── Provided material ──

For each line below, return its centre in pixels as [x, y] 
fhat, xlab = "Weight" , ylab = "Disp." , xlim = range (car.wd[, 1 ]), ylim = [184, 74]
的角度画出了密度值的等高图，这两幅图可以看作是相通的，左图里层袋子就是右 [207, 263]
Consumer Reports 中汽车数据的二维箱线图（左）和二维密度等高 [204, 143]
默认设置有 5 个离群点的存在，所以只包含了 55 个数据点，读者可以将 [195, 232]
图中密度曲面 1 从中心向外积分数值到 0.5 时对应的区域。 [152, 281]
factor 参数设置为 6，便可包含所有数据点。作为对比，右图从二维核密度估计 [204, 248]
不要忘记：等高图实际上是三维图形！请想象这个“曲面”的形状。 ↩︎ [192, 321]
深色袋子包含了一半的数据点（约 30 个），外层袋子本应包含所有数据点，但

───

- The problem:
A verbatim transcription is required of the lines from the one with "Consumer Reports 中汽车数据的二维箱线图（左）和二维密度等高" through the final line of the entries above, and of nothing else.

- Answer to this exercise:
Consumer Reports 中汽车数据的二维箱线图（左）和二维密度等高 [204, 143]
默认设置有 5 个离群点的存在，所以只包含了 55 个数据点，读者可以将 [195, 232]
图中密度曲面 1 从中心向外积分数值到 0.5 时对应的区域。 [152, 281]
factor 参数设置为 6，便可包含所有数据点。作为对比，右图从二维核密度估计 [204, 248]
不要忘记：等高图实际上是三维图形！请想象这个“曲面”的形状。 ↩︎ [192, 321]
深色袋子包含了一半的数据点（约 30 个），外层袋子本应包含所有数据点，但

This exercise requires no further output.